• **What to do**: An exact copy of the lines from the top of the data through the line with "For each line below, return its bounding" is what you should give, with no pictures in it.

[Extracted records]
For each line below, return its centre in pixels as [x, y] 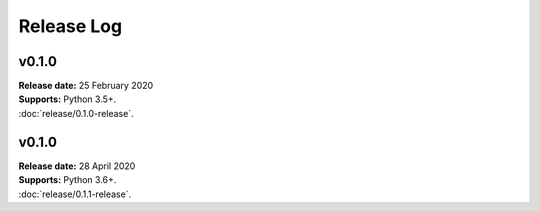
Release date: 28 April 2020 [77, 166]
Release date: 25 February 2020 [86, 86]
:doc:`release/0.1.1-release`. [75, 194]
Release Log [70, 26]
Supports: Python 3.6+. [67, 180]
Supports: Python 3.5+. [67, 99]
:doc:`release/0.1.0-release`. [76, 113]
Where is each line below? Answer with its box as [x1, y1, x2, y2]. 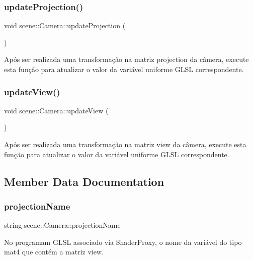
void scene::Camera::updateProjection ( [4, 20, 126, 31]
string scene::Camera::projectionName [4, 220, 121, 230]
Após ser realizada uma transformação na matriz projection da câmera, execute [4, 54, 249, 64]
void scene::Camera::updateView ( [4, 105, 109, 115]
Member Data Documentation [4, 173, 164, 189]
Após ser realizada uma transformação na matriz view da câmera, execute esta [4, 139, 246, 149]
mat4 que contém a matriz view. [4, 246, 104, 257]
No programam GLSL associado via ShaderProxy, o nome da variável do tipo [4, 236, 242, 247]
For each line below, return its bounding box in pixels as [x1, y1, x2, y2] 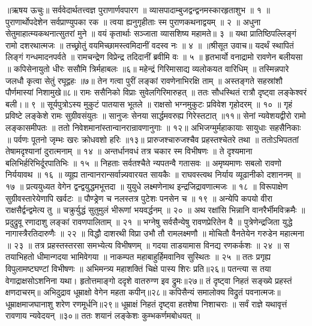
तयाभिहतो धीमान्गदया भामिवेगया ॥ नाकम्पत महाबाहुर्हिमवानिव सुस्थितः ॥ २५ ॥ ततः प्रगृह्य [5, 250, 271, 263]
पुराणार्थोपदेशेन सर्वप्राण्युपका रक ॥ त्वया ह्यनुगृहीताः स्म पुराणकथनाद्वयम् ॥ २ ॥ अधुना [5, 15, 261, 28]
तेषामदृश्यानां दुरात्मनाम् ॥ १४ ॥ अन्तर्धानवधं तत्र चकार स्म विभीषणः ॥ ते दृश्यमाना [5, 145, 253, 157]
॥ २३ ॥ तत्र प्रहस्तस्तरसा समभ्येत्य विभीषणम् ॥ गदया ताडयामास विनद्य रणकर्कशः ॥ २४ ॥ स [5, 238, 290, 251]
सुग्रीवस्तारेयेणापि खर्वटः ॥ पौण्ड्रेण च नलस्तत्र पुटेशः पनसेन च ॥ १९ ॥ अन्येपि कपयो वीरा [5, 192, 272, 204]
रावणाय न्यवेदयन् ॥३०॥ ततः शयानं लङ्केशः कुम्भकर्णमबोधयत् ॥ [5, 309, 200, 322]
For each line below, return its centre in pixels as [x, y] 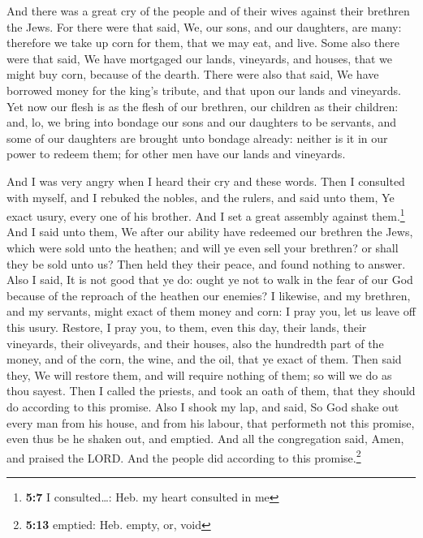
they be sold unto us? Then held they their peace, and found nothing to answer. [206, 263]
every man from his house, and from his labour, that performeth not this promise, [211, 422]
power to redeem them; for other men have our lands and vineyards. [176, 154]
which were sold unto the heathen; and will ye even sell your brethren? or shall [203, 247]
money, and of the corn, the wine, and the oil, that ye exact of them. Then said [204, 359]
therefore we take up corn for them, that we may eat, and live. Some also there [203, 43]
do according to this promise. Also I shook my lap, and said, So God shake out [203, 406]
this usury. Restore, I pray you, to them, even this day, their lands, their [187, 327]
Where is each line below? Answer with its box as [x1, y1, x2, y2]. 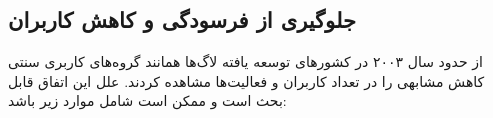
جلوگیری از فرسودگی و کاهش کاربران [8, 4, 356, 35]
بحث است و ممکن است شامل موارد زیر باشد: [8, 90, 287, 111]
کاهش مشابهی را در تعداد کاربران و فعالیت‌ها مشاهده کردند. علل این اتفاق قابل [8, 70, 485, 91]
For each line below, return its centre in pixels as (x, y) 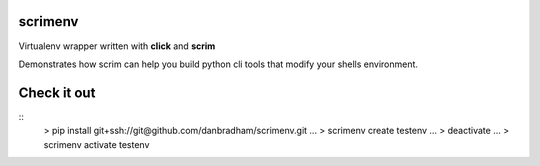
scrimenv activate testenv (96, 144)
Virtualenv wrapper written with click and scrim (117, 46)
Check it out (57, 92)
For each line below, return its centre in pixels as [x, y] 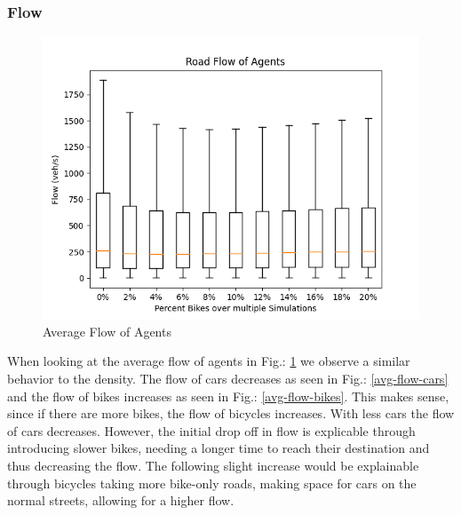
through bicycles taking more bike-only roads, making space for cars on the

• **Answer section**:
For each line below, return its centre in pixels as [x, y] 
Release date: 28 April 2020 [77, 166]
Release date: 25 February 2020 [86, 86]
:doc:`release/0.1.1-release`. [75, 194]
Release Log [70, 26]
Supports: Python 3.6+. [67, 180]
Supports: Python 3.5+. [67, 99]
:doc:`release/0.1.0-release`. [76, 113]
Where is each line below? Answer with its box as [x1, y1, x2, y2]. 
void scene::Camera::updateProjection ( [4, 20, 126, 31]
string scene::Camera::projectionName [4, 220, 121, 230]
Após ser realizada uma transformação na matriz projection da câmera, execute [4, 54, 249, 64]
void scene::Camera::updateView ( [4, 105, 109, 115]
Member Data Documentation [4, 173, 164, 189]
Após ser realizada uma transformação na matriz view da câmera, execute esta [4, 139, 246, 149]
mat4 que contém a matriz view. [4, 246, 104, 257]
No programam GLSL associado via ShaderProxy, o nome da variável do tipo [4, 236, 242, 247]
For each line below, return its bounding box in pixels as [x1, y1, x2, y2] 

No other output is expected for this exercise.